### WHAT IS REQUIRED
Beneath this line is the data. Output exactly the lines from the line with "910-0375 Maruokacho Minamiyokoji [127, 342]" to the line with "910-0235 Maruokacho Tatsumicho [90, 165]", both ends included, and nothing more.
◆ ◆ ◆ ◆ ◆ ◆ ◆
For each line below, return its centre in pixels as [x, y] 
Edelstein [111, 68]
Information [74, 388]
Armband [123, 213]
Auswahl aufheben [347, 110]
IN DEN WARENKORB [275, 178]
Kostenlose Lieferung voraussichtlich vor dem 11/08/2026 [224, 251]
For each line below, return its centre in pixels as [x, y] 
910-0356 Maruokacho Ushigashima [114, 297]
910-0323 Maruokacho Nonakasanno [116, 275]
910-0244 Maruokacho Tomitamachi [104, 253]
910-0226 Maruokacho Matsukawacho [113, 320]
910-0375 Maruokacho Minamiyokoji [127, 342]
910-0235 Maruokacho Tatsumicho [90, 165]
◆ ◆ ◆ ◆ ◆ ◆ ◆
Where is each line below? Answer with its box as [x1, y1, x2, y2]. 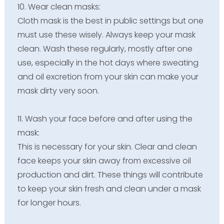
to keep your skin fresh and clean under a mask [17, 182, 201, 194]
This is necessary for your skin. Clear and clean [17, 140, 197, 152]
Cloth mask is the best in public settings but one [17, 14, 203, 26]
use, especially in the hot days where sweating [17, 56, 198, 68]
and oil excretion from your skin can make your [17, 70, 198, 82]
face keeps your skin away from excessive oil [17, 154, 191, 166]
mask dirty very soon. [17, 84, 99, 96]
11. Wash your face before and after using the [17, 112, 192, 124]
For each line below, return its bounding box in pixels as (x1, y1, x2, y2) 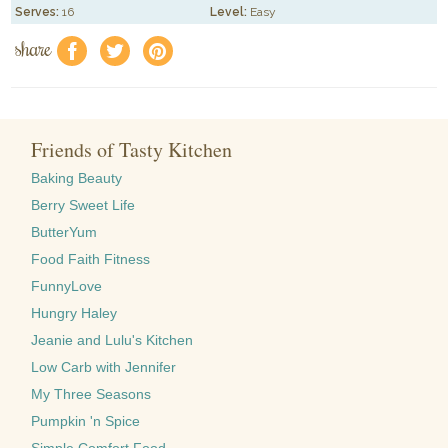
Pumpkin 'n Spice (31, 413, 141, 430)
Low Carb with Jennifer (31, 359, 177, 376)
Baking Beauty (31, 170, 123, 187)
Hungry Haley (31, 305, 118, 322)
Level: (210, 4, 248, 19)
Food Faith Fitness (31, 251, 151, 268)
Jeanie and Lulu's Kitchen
◆ ◆ ◆ ◆ ◆ ◆ ◆
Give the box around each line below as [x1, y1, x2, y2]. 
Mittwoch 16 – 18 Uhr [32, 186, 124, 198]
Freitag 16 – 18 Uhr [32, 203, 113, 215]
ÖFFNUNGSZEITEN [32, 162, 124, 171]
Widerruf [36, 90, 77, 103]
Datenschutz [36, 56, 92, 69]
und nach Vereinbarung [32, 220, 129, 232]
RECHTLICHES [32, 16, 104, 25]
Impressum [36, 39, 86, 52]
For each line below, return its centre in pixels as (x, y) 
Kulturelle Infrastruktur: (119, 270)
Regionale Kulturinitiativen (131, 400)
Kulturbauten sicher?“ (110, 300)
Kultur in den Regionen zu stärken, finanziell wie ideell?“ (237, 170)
◆ ◆ ◆ ◆ ◆ ◆ ◆
### TASK RESPONSE
910-0375 Maruokacho Minamiyokoji [127, 342]
910-0235 Maruokacho Tatsumicho [90, 165]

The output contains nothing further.